YOUR ASSIGNMENT
Say how many lines in the entries contain "Inspection", giving only the number.

EXTRACTED INFORMATION START

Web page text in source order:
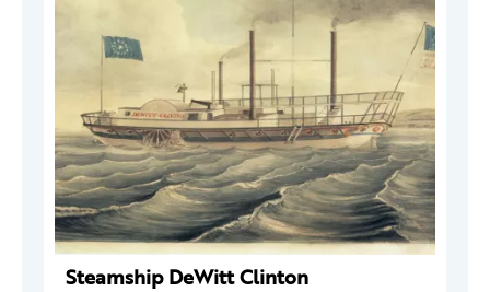
Steamship DeWitt Clinton
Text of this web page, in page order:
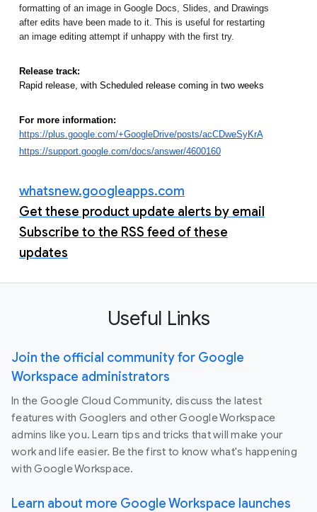
formatting of an image in Google Docs, Slides, and Drawings
after edits have been made to it. This is useful for restarting
an image editing attempt if unhappy with the first try.
Release track:
Rapid release, with Scheduled release coming in two weeks
For more information:
https://plus.google.com/+GoogleDrive/posts/acCDweSyKrA
https://support.google.com/docs/answer/4600160
whatsnew.googleapps.com
Get these product update alerts by email
Subscribe to the RSS feed of these
updates
Useful Links
Join the official community for Google
Workspace administrators
In the Google Cloud Community, discuss the latest
features with Googlers and other Google Workspace
admins like you. Learn tips and tricks that will make your
work and life easier. Be the first to know what's happening
with Google Workspace.
Learn about more Google Workspace launches
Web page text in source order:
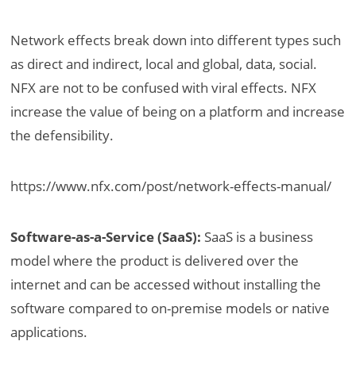
Network effects break down into different types such
as direct and indirect, local and global, data, social.
NFX are not to be confused with viral effects. NFX
increase the value of being on a platform and increase
the defensibility.
https://www.nfx.com/post/network-effects-manual/
Software-as-a-Service (SaaS): SaaS is a business
model where the product is delivered over the
internet and can be accessed without installing the
software compared to on-premise models or native
applications.
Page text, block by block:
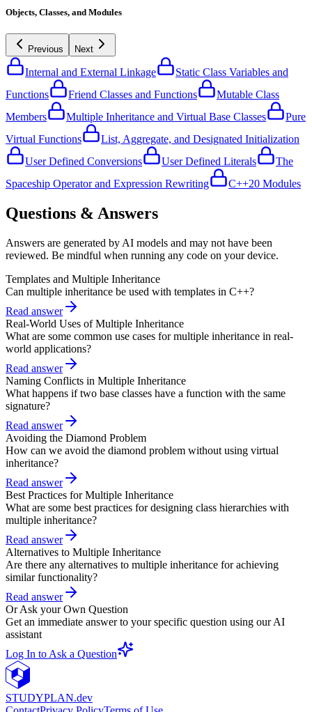
Objects, Classes, and Modules
Previous Next
Internal and External Linkage
Static Class Variables and
Functions
Friend Classes and Functions
Mutable Class
Members
Multiple Inheritance and Virtual Base Classes
Pure
Virtual Functions
List, Aggregate, and Designated Initialization
User Defined Conversions
User Defined Literals
The
Spaceship Operator and Expression Rewriting
C++20 Modules
Questions & Answers
Answers are generated by AI models and may not have been
reviewed. Be mindful when running any code on your device.
Templates and Multiple Inheritance
Can multiple inheritance be used with templates in C++?
Read answer
Real-World Uses of Multiple Inheritance
What are some common use cases for multiple inheritance in real-
world applications?
Read answer
Naming Conflicts in Multiple Inheritance
What happens if two base classes have a function with the same
signature?
Read answer
Avoiding the Diamond Problem
How can we avoid the diamond problem without using virtual
inheritance?
Read answer
Best Practices for Multiple Inheritance
What are some best practices for designing class hierarchies with
multiple inheritance?
Read answer
Alternatives to Multiple Inheritance
Are there any alternatives to multiple inheritance for achieving
similar functionality?
Read answer
Or Ask your Own Question
Get an immediate answer to your specific question using our AI
assistant
Log In to Ask a Question
STUDYPLAN.dev
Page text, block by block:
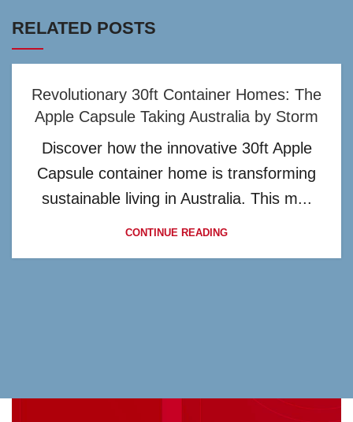
RELATED POSTS
Revolutionary 30ft Container Homes: The
Apple Capsule Taking Australia by Storm
Discover how the innovative 30ft Apple
Capsule container home is transforming
sustainable living in Australia. This m...
CONTINUE READING
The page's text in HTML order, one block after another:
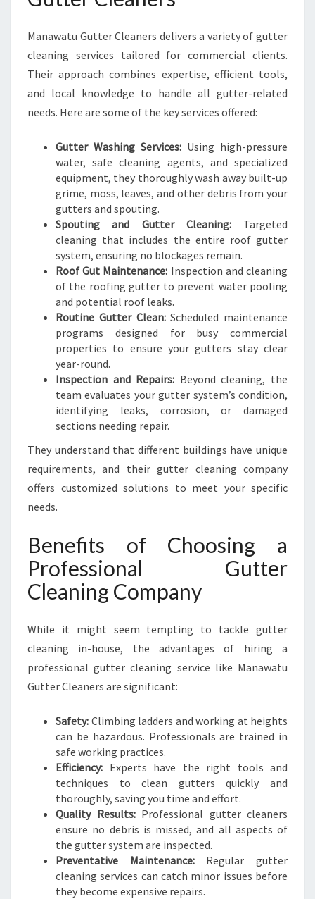
Manawatu Gutter Cleaners delivers a variety of gutter
cleaning services tailored for commercial clients.
Their approach combines expertise, efficient tools,
and local knowledge to handle all gutter-related
needs. Here are some of the key services offered:
Gutter Washing Services: Using high-pressure
water, safe cleaning agents, and specialized
equipment, they thoroughly wash away built-up
grime, moss, leaves, and other debris from your
gutters and spouting.
Spouting and Gutter Cleaning:Targeted
cleaning that includes the entire roof gutter
system, ensuring no blockages remain.
Roof Gut Maintenance: Inspection and cleaning
of the roofing gutter to prevent water pooling
and potential roof leaks.
Routine Gutter Clean:Scheduled maintenance
programs designed for busy commercial
properties to ensure your gutters stay clear
year-round.
Inspection and Repairs: Beyond cleaning, the
team evaluates your gutter system’s condition,
identifying leaks, corrosion, or damaged
sections needing repair.
They understand that different buildings have unique
requirements, and their gutter cleaning company
offers customized solutions to meet your specific
needs.
Benefits of Choosing a
Professional Gutter
Cleaning Company
While it might seem tempting to tackle gutter
cleaning in-house, the advantages of hiring a
professional gutter cleaning service like Manawatu
Gutter Cleaners are significant:
Safety: Climbing ladders and working at heights
can be hazardous. Professionals are trained in
safe working practices.
Efficiency: Experts have the right tools and
techniques to clean gutters quickly and
thoroughly, saving you time and effort.
Quality Results:Professional gutter cleaners
ensure no debris is missed, and all aspects of
the gutter system are inspected.
Preventative Maintenance:Regular gutter
cleaning services can catch minor issues before
they become expensive repairs.

EXTRACTED INFORMATION END

ANSWER TO THIS PROBLEM
2